EVIDENCE-MESA COUNTY, CO

Tina Peters, former Mesa County Clerk, was convicted and sentenced to nine years in prison. Tina Peters honored her oath to the Constitution by exposing critical flaws in the election system. Instead of recognition, she faced relentless persecution. Her story is told in the documentary “Selection Code”.
Same Election Theft Features Evident In Venezuela Also Found In Mesa County, CO
The forensic images of the Dominion Voting System Election Management System (EMS) Server obtained before and after the server was “updated” by Dominion technicians reveal a significant number of common features between the Smartmatic system allegedly used to steal elections in Venezuela and the Dominion EMS server implemented in Mesa County, CO. This correlation appears to validate assertions that electronic voting systems had been used to manipulate election results in the United States.
Mesa County’s forensic analysis identified unauthorized creation of new adjudication and tabulation databases during ongoing elections, followed by the digital reloading of tens of thousands of ballot records. This process made the original voter intent unrecoverable, and allowed for selective reprocessing and potential injection of new records, invisible to ordinary officials or observers. The whistleblower described the use of Smartmatic’s “SAES data utility” to emulate voting machines, inject votes, and manipulate results by selectively processing or transmitting data without detection in Venezuela. Both described the use of system tools or utilities built for legitimate testing, but repurposed or misused to subvert election integrity, and both noted resulting broken chains of custody for thousands of ballots
Mesa County reports found critical system audit logs were set to small sizes and configured to auto-overwrite as new entries were generated, leading to erasure of election event records during counting and tabulation. The Venezuelan official testified that similar log-overwriting was configured in the Dominion system in the U.S., so that once the log filled, new data would erase previous information, making post-election audits impossible. In Venezuela, they often used a dedicated server to aggregate logs but noted that, in practice, no one would check those logs, negating auditability.
Mesa County’s system was found to have 36 wireless devices enabled and network ports open to the world, allowing remote or even wireless alteration of databases using simple tools such as a cell phone, with minimal authentication and no effective firewalling against outside intrusion.
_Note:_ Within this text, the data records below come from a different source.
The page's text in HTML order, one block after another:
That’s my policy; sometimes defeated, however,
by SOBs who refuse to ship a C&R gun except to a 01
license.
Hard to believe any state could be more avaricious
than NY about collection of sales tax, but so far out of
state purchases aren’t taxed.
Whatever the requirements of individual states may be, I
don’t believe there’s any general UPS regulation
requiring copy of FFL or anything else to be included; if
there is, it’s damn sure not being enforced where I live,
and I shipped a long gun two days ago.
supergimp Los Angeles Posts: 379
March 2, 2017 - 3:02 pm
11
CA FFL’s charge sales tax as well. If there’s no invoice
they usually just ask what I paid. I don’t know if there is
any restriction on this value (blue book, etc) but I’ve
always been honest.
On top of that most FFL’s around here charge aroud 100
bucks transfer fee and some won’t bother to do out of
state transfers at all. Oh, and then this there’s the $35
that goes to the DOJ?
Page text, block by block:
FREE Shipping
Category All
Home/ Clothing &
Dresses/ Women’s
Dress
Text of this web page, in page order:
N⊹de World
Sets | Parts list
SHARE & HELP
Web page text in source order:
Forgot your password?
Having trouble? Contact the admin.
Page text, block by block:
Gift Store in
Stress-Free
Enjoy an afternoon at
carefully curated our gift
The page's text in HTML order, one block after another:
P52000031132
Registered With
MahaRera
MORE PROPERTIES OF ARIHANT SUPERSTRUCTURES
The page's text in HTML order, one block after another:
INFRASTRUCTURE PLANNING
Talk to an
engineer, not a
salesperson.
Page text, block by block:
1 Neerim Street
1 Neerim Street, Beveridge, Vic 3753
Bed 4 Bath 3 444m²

The Venezuelan whistleblower confirmed that Smartmatic and Dominion equipment, manufactured in China or Taiwan, often came with pre-configured firmware and internal modems, which could be covertly enabled—sometimes outside the control of software settings. This presents a supply chain and remote access threat that is undiscoverable by ordinary administrators or officials.
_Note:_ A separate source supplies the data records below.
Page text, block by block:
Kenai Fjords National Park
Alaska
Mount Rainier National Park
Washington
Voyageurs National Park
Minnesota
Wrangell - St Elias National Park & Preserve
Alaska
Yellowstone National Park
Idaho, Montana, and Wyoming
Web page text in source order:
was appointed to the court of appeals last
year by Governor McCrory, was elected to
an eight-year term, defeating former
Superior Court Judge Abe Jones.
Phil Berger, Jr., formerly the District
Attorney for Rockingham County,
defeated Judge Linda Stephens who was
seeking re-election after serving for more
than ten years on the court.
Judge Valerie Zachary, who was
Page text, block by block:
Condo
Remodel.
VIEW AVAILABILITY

Mesa’s analysis found exposed source code, plain-text passwords, and weak or self-signed encryption that could allow an attacker administrative access to the vote databases and facilitate undetected data manipulation. The Venezuelan testimony highlighted similar problems with Smartmatic—the source code was readable to anyone with access, and passwords were stored in plain text, making breaching the system trivial for insiders or attackers.
The “SAES data utility” described by the Venezuelan official enabled both the emulation of voting machines and direct injection of voting data, with the ability to transmit votes for machines that would not be audited. Mesa forensic teams identified the ability for external scripts or applications to programmatically interact with the Dominion Election Management System through SQL Server and web APIs, providing the same functional attack surface as SAES for database injection and manipulation.
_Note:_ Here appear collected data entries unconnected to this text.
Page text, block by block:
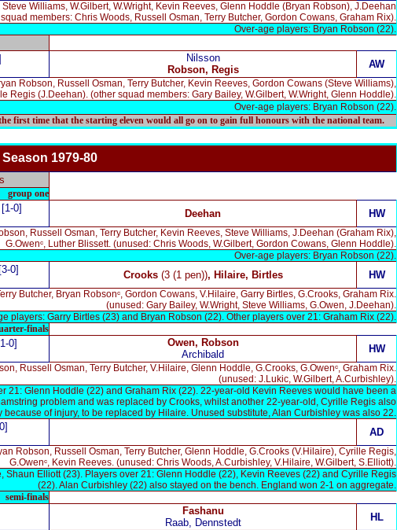
Williams, W.Gilbert, W.Wright, Kevin Reeves, Glenn Hoddle (Bryan Robson), J.Deehan
members: Chris Woods, Russell Osman, Terry Butcher, Gordon Cowans, Graham Rix).
Over-age players: Bryan Robson (22).
Nilsson
Robson, Regis AW
Robson, Russell Osman, Terry Butcher, Kevin Reeves, Gordon Cowans (Steve Williams),
Regis (J.Deehan). (other squad members: Gary Bailey, W.Gilbert, W.Wright, Glenn Hoddle).
Over-age players: Bryan Robson (22).
first time that the starting eleven would all go on to gain full honours with the national team.
Season 1979-80
group one
[1-0]
Deehan HW
Russell Osman, Terry Butcher, Kevin Reeves, Steve Williams, J.Deehan (Graham Rix),
G.Owenᶜ, Luther Blissett. (unused: Chris Woods, W.Gilbert, Gordon Cowans, Glenn Hoddle).
Over-age players: Bryan Robson (22).
0]
Crooks (3 (1 pen)), Hilaire, Birtles HW
Butcher, Bryan Robsonᶜ, Gordon Cowans, V.Hilaire, Garry Birtles, G.Crooks, Graham Rix.
(unused: Gary Bailey, W.Wright, Steve Williams, G.Owen, J.Deehan).
players: Garry Birtles (23) and Bryan Robson (22). Other players over 21: Graham Rix (22).
finals
0]
Owen, Robson
Archibald
HW
Russell Osman, Terry Butcher, V.Hilaire, Glenn Hoddle, G.Crooks, G.Owenᶜ, Graham Rix.
(unused: J.Lukic, W.Gilbert, A.Curbishley).
21: Glenn Hoddle (22) and Graham Rix (22). 22-year-old Kevin Reeves would have been a
problem and was replaced by Crooks, whilst another 22-year-old, Cyrille Regis also
because of injury, to be replaced by Hilaire. Unused substitute, Alan Curbishley was also 22.
AD
Robson, Russell Osman, Terry Butcher, Glenn Hoddle, G.Crooks (V.Hilaire), Cyrille Regis,
G.Owenᶜ, Kevin Reeves. (unused: Chris Woods, A.Curbishley, V.Hilaire, W.Gilbert, S.Elliott).
Elliott (23). Players over 21: Glenn Hoddle (22), Kevin Reeves (22) and Cyrille Regis
(22). Alan Curbishley (22) also stayed on the bench. England won 2-1 on aggregate.
semi-finals
Fashanu
Raab, Dennstedt
HL
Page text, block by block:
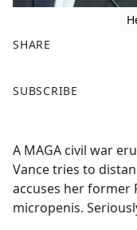
SHARE
a
b
o
o
k
SUBSCRIBE
A MAGA civil war
Vance tries to
accuses her former
micropenis.
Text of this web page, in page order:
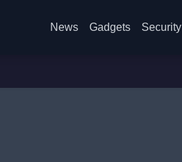
News Gadgets Security

The Mesa County database and infrastructure allowed for the digital ballot images to be relinked or altered without modifying the associated audit data, meaning that manipulated digital images could be substituted into the record, with no reliable method for officials to detect changes. Venezuelan testimony confirmed the potential to change digital ballot representations in the database, making the audit of original votes or images effectively impossible—mirroring the manipulation seen in Mesa.
Both sources note that key Smartmatic engineers who built the system in Venezuela now work for Dominion or have advised on U.S. election systems, facilitating the transfer of techniques, vulnerabilities, and software components between Smartmatic, Sequoia, and Dominion.